GroupbyClause      ::= <GROUP> <BY> Expression ( ( (<AS>)? Variable )?
                       ( "," Expression ( (<AS>)? Variable )? )* )
                       ( <GROUP> <AS> Variable
                         ("(" Variable <AS> VariableReference
                         ("," Variable <AS> VariableReference )* ")")?
                       )?
HavingClause       ::= <HAVING> Expression

OrderbyClause      ::= <ORDER> <BY> Expression ( <ASC> | <DESC> )?
                       ( "," Expression ( <ASC> | <DESC> )? )*
LimitClause        ::= <LIMIT> Expression ( <OFFSET> Expression )?

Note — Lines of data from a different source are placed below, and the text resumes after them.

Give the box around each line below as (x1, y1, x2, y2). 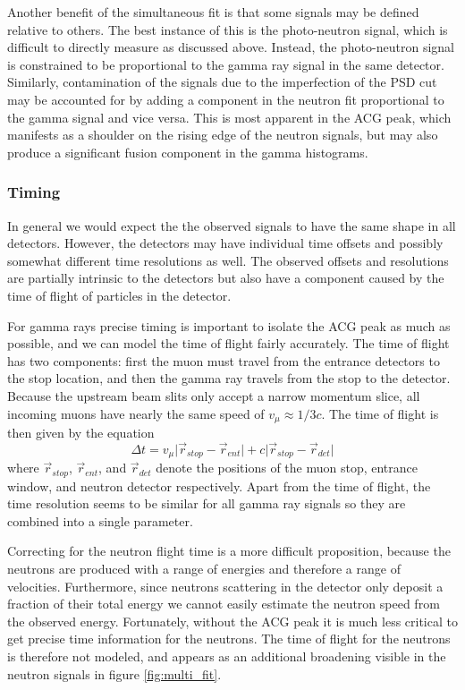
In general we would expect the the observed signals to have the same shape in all (7, 216, 456, 234)
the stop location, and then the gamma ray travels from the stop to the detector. (7, 369, 451, 388)
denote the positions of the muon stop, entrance (156, 458, 418, 477)
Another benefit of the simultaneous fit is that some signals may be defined (7, 3, 419, 21)
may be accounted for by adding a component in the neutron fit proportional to (7, 89, 444, 108)
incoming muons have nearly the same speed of (7, 404, 265, 422)
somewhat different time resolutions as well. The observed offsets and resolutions (7, 251, 449, 269)
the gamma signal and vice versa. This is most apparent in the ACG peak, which (7, 107, 452, 126)

In this section, we will make use of two stored collections of objects (datasets), GleambookUsers and GleambookMessages, in a series of running examples to explain SELECT queries. The contents of the example collections are as follows:

GleambookUsers collection (or, dataset):

[ {
  "id":1,
  "alias":"Margarita",
  "name":"MargaritaStoddard",
  "nickname":"Mags",
  "userSince":"2012-08-20T10:10:00",
  "friendIds":[2,3,6,10],
  "employment":[{
                  "organizationName":"Codetechno",
                  "start-date":"2006-08-06"
                },
                {
                  "organizationName":"geomedia",
                  "start-date":"2010-06-17",
                  "end-date":"2010-01-26"
                }],
  "gender":"F"
},
{
  "id":2,
  "alias":"Isbel",
  "name":"IsbelDull",
  "nickname":"Izzy",
  "userSince":"2011-01-22T10:10:00",
  "friendIds":[1,4],
  "employment":[{
                  "organizationName":"Hexviafind",
                  "startDate":"2010-04-27"
               }]
},
{
  "id":3,
  "alias":"Emory",
  "name":"EmoryUnk",
  "userSince":"2012-07-10T10:10:00",
  "friendIds":[1,5,8,9],
  "employment":[{
                  "organizationName":"geomedia",
                  "startDate":"2010-06-17",
                  "endDate":"2010-01-26"
               }]
} ]

GleambookMessages collection (or, dataset):

[ {
  "messageId":2,
  "authorId":1,
  "inResponseTo":4,
  "senderLocation":[41.66,80.87],
  "message":" dislike x-phone its touch-screen is horrible"
},
{
  "messageId":3,
  "authorId":2,
  "inResponseTo":4,
  "senderLocation":[48.09,81.01],
  "message":" like product-y the plan is amazing"
},
{
  "messageId":4,
  "authorId":1,
  "inResponseTo":2,
  "senderLocation":[37.73,97.04],
  "message":" can't stand acast the network is horrible:("
},
{
  "messageId":6,
  "authorId":2,
  "inResponseTo":1,
  "senderLocation":[31.5,75.56],
  "message":" like product-z its platform is mind-blowing"
}
{
  "messageId":8,
  "authorId":1,
  "inResponseTo":11,
  "senderLocation":[40.33,80.87],
  "message":" like ccast the 3G is awesome:)"
},
{
  "messageId":10,
  "authorId":1,
  "inResponseTo":12,
  "senderLocation":[42.5,70.01],
  "message":" can't stand product-w the touch-screen is terrible"
},
{
  "messageId":11,
  "authorId":1,
  "inResponseTo":1,
  "senderLocation":[38.97,77.49],
  "message":" can't stand acast its plan is terrible"
} ]

SELECT Clause

The SQL++ SELECT clause always returns a collection value as its result (even if the result is empty or a singleton).

Select Element/Value/Raw

The SELECT VALUE clause in SQL++ returns an array or multiset that contains the results of evaluating the VALUE expression, with one evaluation being performed per “binding tuple” (i.e., per FROM clause item) satisfying the statement’s selection criteria. For historical reasons SQL++ also allows the keywords ELEMENT or RAW to be used in place of VALUE (not recommended).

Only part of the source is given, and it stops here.